Marielou thta strawberry and champagne jam sounds lush hun   and cookies too yummy I'm thinking of making some ginger bread men to hang on the tree this year 

Kehlan those eggs look great hun, i'll try and get some pics of my felt xmas trees that i have made  

I've also found online an excellent tree made from wire coathangers and greenery that would a lovely table decoration so i'm going to dig out some old coathangers and i may even use real greenery as i've got a couple of holly bushes in my garden   also i'm thinking of adding some battery operated lights just to make it extra special and twinkly 

pam xx


----------



## Loubie101 (Aug 20, 2005)

Ooh you're all so adventurous!! I make cards (don't have time to do anything else!) There's way too many to post on here, but you're welcome to look at them on **...
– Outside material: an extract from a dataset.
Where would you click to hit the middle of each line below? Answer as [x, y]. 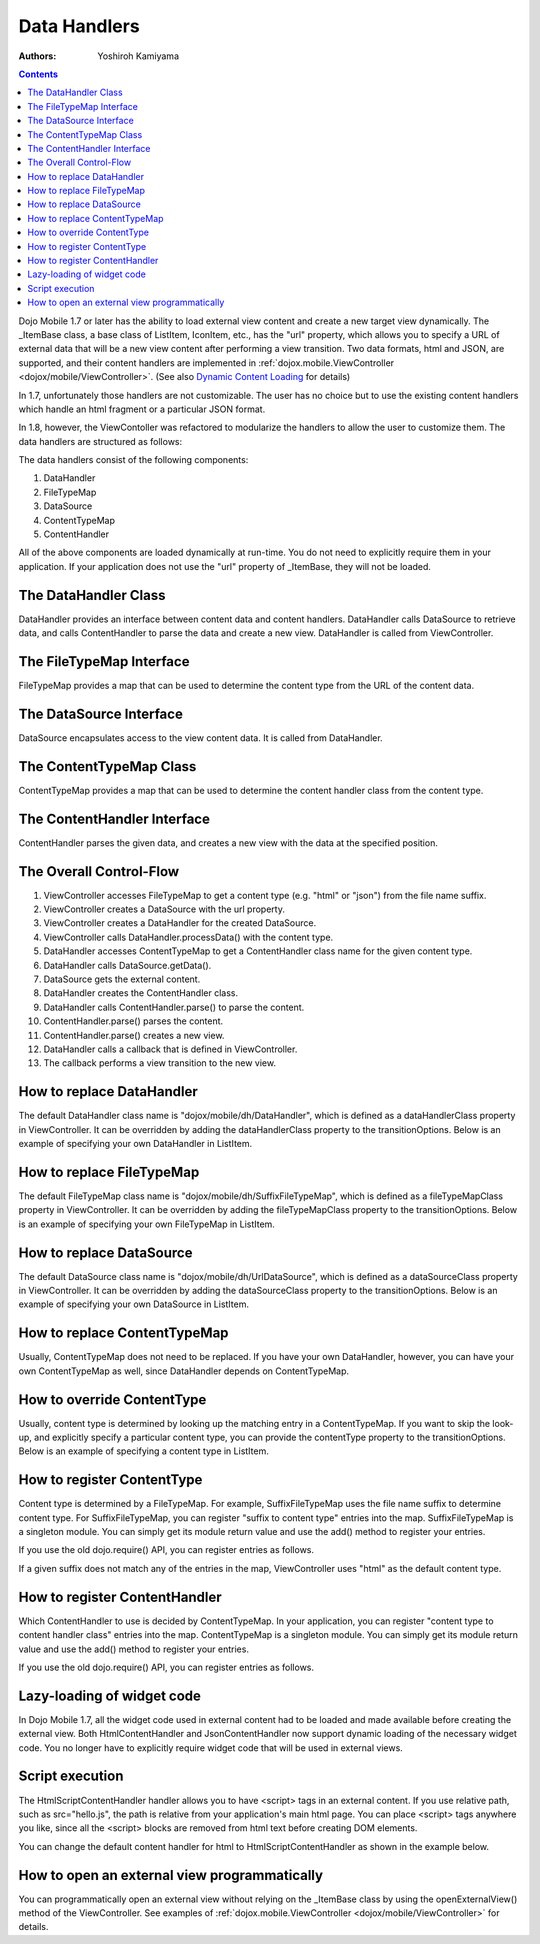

http://www.********.com/album.php?aid=61558&l=278ed&id=791373948


----------



## wouldloveababycat (Mar 21, 2004)

I make cards too .. sold lots for charity already raised over £500 for breast cancer care ..  would love to do some cooking but staying away from nice cakes etc until I have finished dieting ..as not sure I could resist the smell of baking 

The eggs look lovely and love the idea of jams might have to do that next year 

Cat x


----------



## kate28 (Jan 22, 2008)

what a fab idea, marielou can i trouble you for a jam recipie, would love to give that ago - my mum and nan would be well impressed if i actually made some myself!

thank you


kate


----------



## saphy75 (Mar 15, 2004)

cat that's lovely making cards for charity hun

Loubie your cards are gorgeous, especially the one you made for my birthday hun you are so clever 

hi everyone else

i haven't done any crafting for a few days but i did buy a magazine today and it has some free gifts including some fimo modelling clay which i am dying to get my hands on   as i have never used it before i'm not sure what i'm going to make with it   

pam xx


----------



## Loubie101 (Aug 20, 2005)

Saphy - was it with the magazine 'You Can Craft'??  That's the one I get on subscription!  I've not done anything with the fimo....I'll give you mine next time I see you!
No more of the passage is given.